(Study material)

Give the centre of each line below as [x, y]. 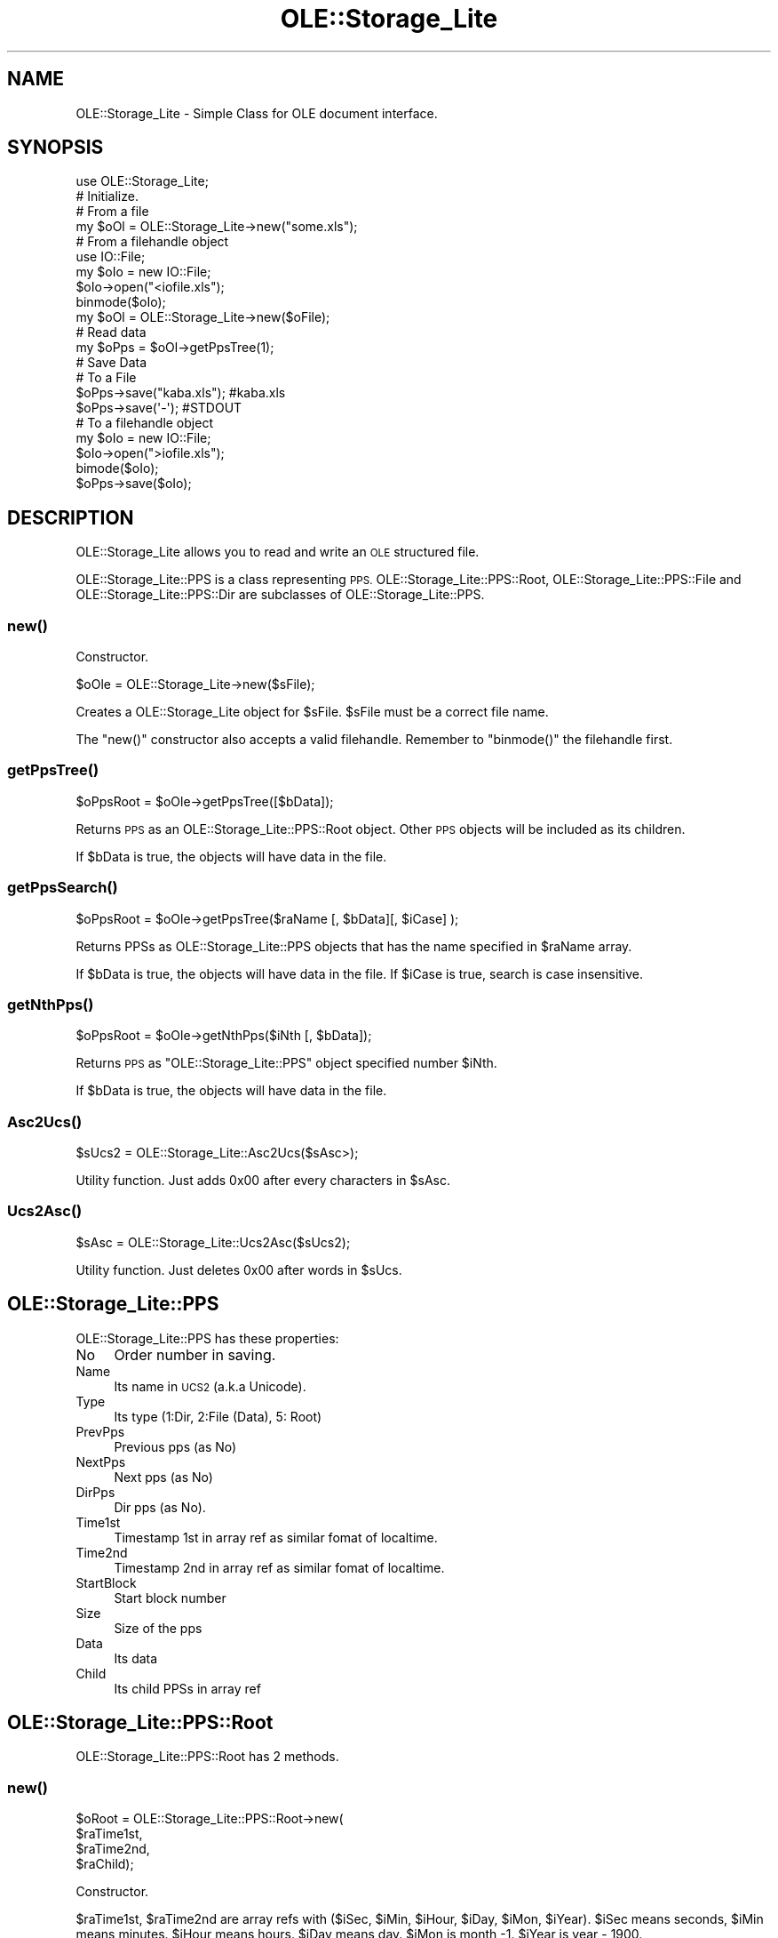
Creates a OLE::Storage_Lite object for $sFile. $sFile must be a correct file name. [312, 712]
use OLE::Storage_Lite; [142, 181]
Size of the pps [158, 1628]
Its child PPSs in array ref [187, 1688]
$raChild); [105, 1864]
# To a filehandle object [144, 423]
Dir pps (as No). [160, 1507]
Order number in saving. [195, 1354]
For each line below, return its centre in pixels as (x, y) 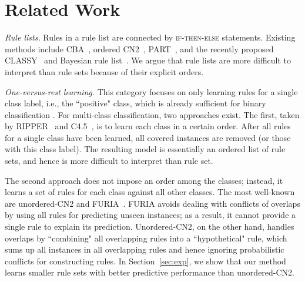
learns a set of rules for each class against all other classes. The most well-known (150, 192)
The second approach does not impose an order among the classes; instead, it (144, 180)
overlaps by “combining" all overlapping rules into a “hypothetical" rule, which (146, 238)
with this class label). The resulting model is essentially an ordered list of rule (145, 149)
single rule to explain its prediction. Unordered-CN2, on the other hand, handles (150, 226)
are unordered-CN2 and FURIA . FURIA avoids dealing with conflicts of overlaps (152, 203)
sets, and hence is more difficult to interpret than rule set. (109, 161)
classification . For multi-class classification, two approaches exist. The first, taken (152, 114)
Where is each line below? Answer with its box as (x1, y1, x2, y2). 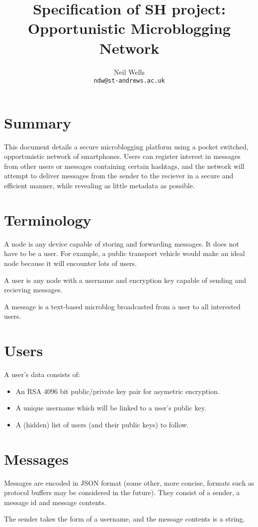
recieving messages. (4, 284, 63, 295)
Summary (4, 112, 72, 132)
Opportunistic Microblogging (28, 18, 231, 38)
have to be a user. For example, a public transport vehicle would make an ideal (4, 248, 245, 259)
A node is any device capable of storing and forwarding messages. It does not (4, 238, 239, 249)
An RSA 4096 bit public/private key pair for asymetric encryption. (15, 386, 220, 396)
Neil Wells (114, 66, 145, 77)
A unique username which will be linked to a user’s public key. (15, 402, 206, 413)
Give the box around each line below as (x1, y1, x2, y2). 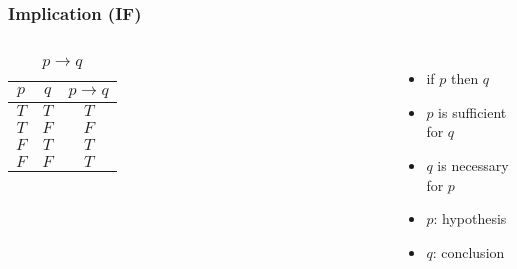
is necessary (437, 155, 509, 175)
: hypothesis (433, 208, 507, 229)
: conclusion (432, 241, 505, 262)
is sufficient (438, 101, 507, 122)
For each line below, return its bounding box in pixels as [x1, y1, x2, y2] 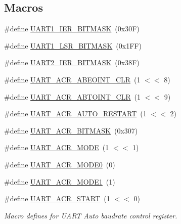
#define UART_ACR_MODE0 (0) [4, 159, 115, 169]
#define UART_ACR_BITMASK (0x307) [4, 125, 138, 136]
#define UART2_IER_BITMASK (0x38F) [4, 57, 140, 68]
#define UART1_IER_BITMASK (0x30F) [4, 23, 140, 34]
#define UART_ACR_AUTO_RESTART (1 [4, 108, 147, 119]
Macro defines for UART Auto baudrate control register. [4, 210, 177, 220]
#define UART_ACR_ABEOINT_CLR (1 [4, 74, 141, 84]
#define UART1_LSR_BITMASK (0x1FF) [4, 40, 142, 51]
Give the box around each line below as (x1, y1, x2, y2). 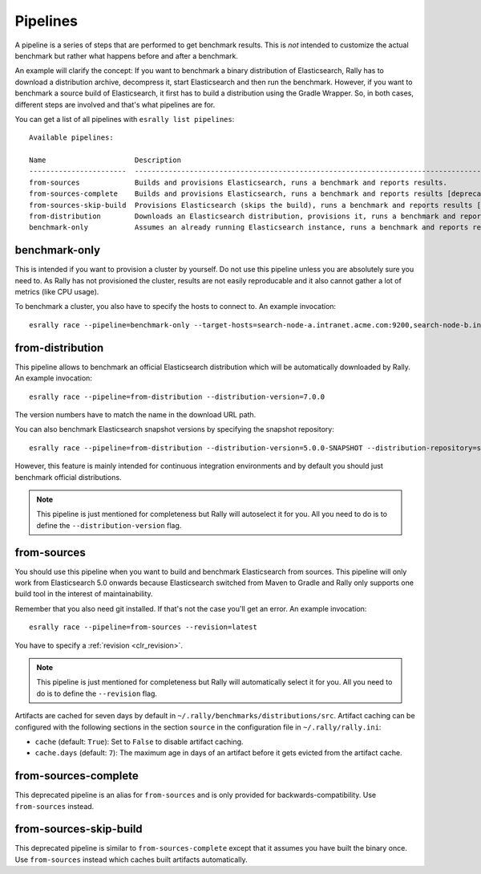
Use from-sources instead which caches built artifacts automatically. (14, 855, 248, 864)
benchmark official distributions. (14, 472, 122, 482)
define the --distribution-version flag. (36, 520, 182, 530)
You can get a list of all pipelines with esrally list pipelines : (14, 114, 235, 124)
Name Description (29, 156, 182, 165)
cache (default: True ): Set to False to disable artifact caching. (34, 737, 244, 746)
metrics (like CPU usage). (14, 287, 99, 297)
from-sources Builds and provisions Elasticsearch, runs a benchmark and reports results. (29, 177, 448, 187)
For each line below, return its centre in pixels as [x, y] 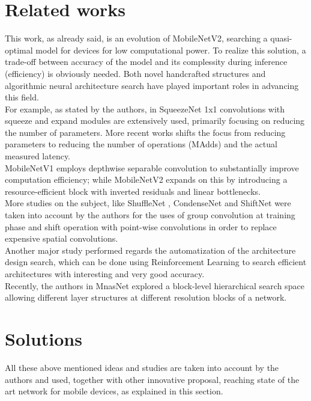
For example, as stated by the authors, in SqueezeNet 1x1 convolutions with [145, 109]
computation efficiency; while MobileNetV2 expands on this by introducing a [146, 179]
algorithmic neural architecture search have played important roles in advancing [152, 85]
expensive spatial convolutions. [62, 238]
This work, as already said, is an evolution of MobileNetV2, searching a [136, 38]
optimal [19, 50]
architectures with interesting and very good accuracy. [105, 274]
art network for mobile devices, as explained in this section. [114, 391]
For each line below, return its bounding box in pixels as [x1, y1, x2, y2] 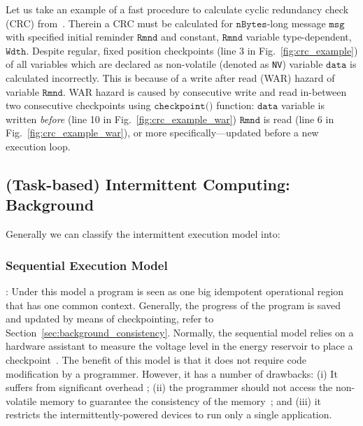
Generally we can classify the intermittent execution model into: [6, 227, 280, 241]
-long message [266, 15, 326, 30]
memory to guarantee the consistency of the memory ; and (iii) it [39, 393, 321, 408]
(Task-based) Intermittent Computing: [6, 173, 290, 194]
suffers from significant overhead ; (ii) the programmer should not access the [6, 380, 333, 395]
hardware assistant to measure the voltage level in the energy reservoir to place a [6, 339, 353, 353]
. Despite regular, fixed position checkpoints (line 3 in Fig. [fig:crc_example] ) [26, 43, 358, 57]
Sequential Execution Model [6, 256, 168, 274]

(End Study material)

▸ What you will do: Please copy the data shown above word for word, omitting the pictures.

▸ Answer to the problem:
Give the centre of each line below as [x, y]. 
Creates a OLE::Storage_Lite object for $sFile. $sFile must be a correct file name. [312, 712]
use OLE::Storage_Lite; [142, 181]
Size of the pps [158, 1628]
Its child PPSs in array ref [187, 1688]
$raChild); [105, 1864]
# To a filehandle object [144, 423]
Dir pps (as No). [160, 1507]
Order number in saving. [195, 1354]
For each line below, return its centre in pixels as (x, y) 
learns a set of rules for each class against all other classes. The most well-known (150, 192)
The second approach does not impose an order among the classes; instead, it (144, 180)
overlaps by “combining" all overlapping rules into a “hypothetical" rule, which (146, 238)
with this class label). The resulting model is essentially an ordered list of rule (145, 149)
single rule to explain its prediction. Unordered-CN2, on the other hand, handles (150, 226)
are unordered-CN2 and FURIA . FURIA avoids dealing with conflicts of overlaps (152, 203)
sets, and hence is more difficult to interpret than rule set. (109, 161)
classification . For multi-class classification, two approaches exist. The first, taken (152, 114)
Where is each line below? Answer with its box as (x1, y1, x2, y2). 
recieving messages. (4, 284, 63, 295)
Summary (4, 112, 72, 132)
Opportunistic Microblogging (28, 18, 231, 38)
have to be a user. For example, a public transport vehicle would make an ideal (4, 248, 245, 259)
A node is any device capable of storing and forwarding messages. It does not (4, 238, 239, 249)
An RSA 4096 bit public/private key pair for asymetric encryption. (15, 386, 220, 396)
Neil Wells (114, 66, 145, 77)
A unique username which will be linked to a user’s public key. (15, 402, 206, 413)
Give the box around each line below as (x1, y1, x2, y2). 
is necessary (437, 155, 509, 175)
: hypothesis (433, 208, 507, 229)
: conclusion (432, 241, 505, 262)
is sufficient (438, 101, 507, 122)
For each line below, return its bounding box in pixels as [x1, y1, x2, y2] 
#define UART_ACR_MODE0 (0) [4, 159, 115, 169]
#define UART_ACR_BITMASK (0x307) [4, 125, 138, 136]
#define UART2_IER_BITMASK (0x38F) [4, 57, 140, 68]
#define UART1_IER_BITMASK (0x30F) [4, 23, 140, 34]
#define UART_ACR_AUTO_RESTART (1 [4, 108, 147, 119]
Macro defines for UART Auto baudrate control register. [4, 210, 177, 220]
#define UART_ACR_ABEOINT_CLR (1 [4, 74, 141, 84]
#define UART1_LSR_BITMASK (0x1FF) [4, 40, 142, 51]
Give the box around each line below as (x1, y1, x2, y2). 
Use from-sources instead which caches built artifacts automatically. (14, 855, 248, 864)
benchmark official distributions. (14, 472, 122, 482)
define the --distribution-version flag. (36, 520, 182, 530)
You can get a list of all pipelines with esrally list pipelines : (14, 114, 235, 124)
Name Description (29, 156, 182, 165)
cache (default: True ): Set to False to disable artifact caching. (34, 737, 244, 746)
metrics (like CPU usage). (14, 287, 99, 297)
from-sources Builds and provisions Elasticsearch, runs a benchmark and reports results. (29, 177, 448, 187)
For each line below, return its centre in pixels as [x, y] 
For example, as stated by the authors, in SqueezeNet 1x1 convolutions with [145, 109]
computation efficiency; while MobileNetV2 expands on this by introducing a [146, 179]
algorithmic neural architecture search have played important roles in advancing [152, 85]
expensive spatial convolutions. [62, 238]
This work, as already said, is an evolution of MobileNetV2, searching a [136, 38]
optimal [19, 50]
architectures with interesting and very good accuracy. [105, 274]
art network for mobile devices, as explained in this section. [114, 391]
For each line below, return its bounding box in pixels as [x1, y1, x2, y2] 
Generally we can classify the intermittent execution model into: [6, 227, 280, 241]
-long message [266, 15, 326, 30]
memory to guarantee the consistency of the memory ; and (iii) it [39, 393, 321, 408]
(Task-based) Intermittent Computing: [6, 173, 290, 194]
suffers from significant overhead ; (ii) the programmer should not access the [6, 380, 333, 395]
hardware assistant to measure the voltage level in the energy reservoir to place a [6, 339, 353, 353]
. Despite regular, fixed position checkpoints (line 3 in Fig. [fig:crc_example] ) [26, 43, 358, 57]
Sequential Execution Model [6, 256, 168, 274]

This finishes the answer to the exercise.